Bitcoin Bounces Above $20,000 in Swift Rebound; Caution Advised

(Bloomberg) — Bitcoin snapped a 12-day slide on Sunday, clawing its way back above $20,000 and leading the cryptocurrency market in a swift turnaround after a record-breaking string of declines. 

The world’s largest cryptocurrency climbed 16% Sunday, recouping its losses from a steep drop Saturday that sent the token to as low as $17,599. Ether, which touched as low as $881 in the selloff, climbed 26% to $1,140, while alternative coins from Avalanche to Solana also enjoyed gains. Bitcoin stood at about $20,500 as of 8 a.m. on Monday in Singapore, largely holding onto Sunday’s rally.

“I think we started to hit levels near the bottom where institutional investors see a buying opportunity,” said Paul Veradittakit, a partner at crypto-focused hedge fund Pantera Capital.

The crypto market is known for its wild swings — particularly on weekends, when moves can be magnified — and the whipsaw of the past two days provided the latest example. Analysts caution that Sunday’s respite may be brief: The overall tone remains negative, with monetary tightening providing macro headwinds and crises within crypto raising concerns about widening distress. Even with Sunday’s rally, Bitcoin is down more than 30% this month and some 70% from its all-time high reached in November. 

Trading was heavier than normal this weekend, with Bitcoin volume approaching $40 billion in the 24 hours through midday Sunday New York time, according to CoinGecko. Last Saturday and Sunday, volumes stood at $25.6 billion and $22.5 billion, respectively.

Read more: Crypto Market Starting to See Even Old-Timers ‘Panic Selling’

Bitcoin’s leg down on Saturday pushed the coin below $19,511, the high it hit during its last bull cycle in late 2017. Throughout its roughly 12-year trading history, Bitcoin had never dropped below previous cycle peaks. 

The token also broke through a technical support level of $18,300, said Katie Stockton, managing partner and founder of Fairlead Strategies. Consecutive weekly losses below that level would increase the risk of falling toward the next support of $13,900, she added.

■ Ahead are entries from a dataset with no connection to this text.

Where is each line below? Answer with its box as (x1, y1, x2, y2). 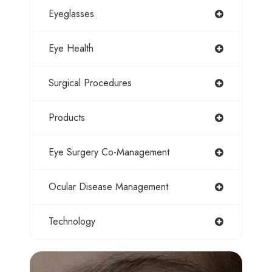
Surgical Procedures (49, 76, 132, 90)
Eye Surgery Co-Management (49, 145, 169, 160)
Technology (49, 214, 95, 229)
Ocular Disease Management (49, 180, 168, 194)
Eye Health (49, 41, 93, 56)
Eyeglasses (49, 7, 94, 21)
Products (49, 110, 85, 125)

As for trading now, Stockton said a short-term, “counter-trend” technical signal “provides some hope that a rebound will unfold in the near term.” She cautioned against buying the dip, though, as “momentum is strongly negative.” Other voices on Crypto Twitter cited $20,000 as a key pivot point that could provide support if it is retaken and held in the next few days; otherwise, it could be a market ceiling of sorts.   

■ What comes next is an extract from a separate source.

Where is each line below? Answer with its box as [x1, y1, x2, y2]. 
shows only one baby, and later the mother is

The $20,000 level is “significant” as it represents the 2017 high and “since then has acted as both support and resistance on multiple occasions,” said Mati Greenspan, founder of Quantum Economics. “If we can get and hold above that level it will be quite bullish.”

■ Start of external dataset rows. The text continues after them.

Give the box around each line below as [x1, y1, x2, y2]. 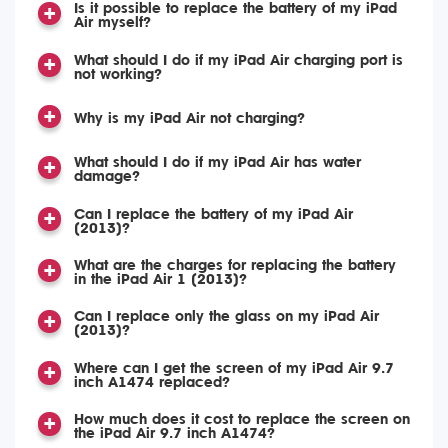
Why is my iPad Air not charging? [73, 110, 305, 128]
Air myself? [73, 14, 151, 32]
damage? [73, 168, 140, 186]
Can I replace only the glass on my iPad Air [73, 308, 379, 326]
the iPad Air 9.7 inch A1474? [73, 424, 275, 442]
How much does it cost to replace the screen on [73, 410, 410, 428]
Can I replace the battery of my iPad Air [73, 205, 353, 223]
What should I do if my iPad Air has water [73, 154, 361, 172]
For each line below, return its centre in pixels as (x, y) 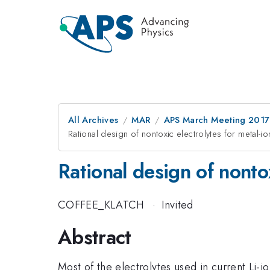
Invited (177, 205)
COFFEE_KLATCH (101, 205)
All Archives (93, 120)
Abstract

A toxic mix of bad news cycles and higher interest rates has hurt crypto in recent days, resulting in a record stretch of losses for Bitcoin in the 12 days ended Saturday. The Federal Reserve raised its main interest rate on June 15 by three-quarters of a percentage point — the biggest increase since 1994 — and central bankers signaled they will keep hiking aggressively this year in the fight to tame inflation. 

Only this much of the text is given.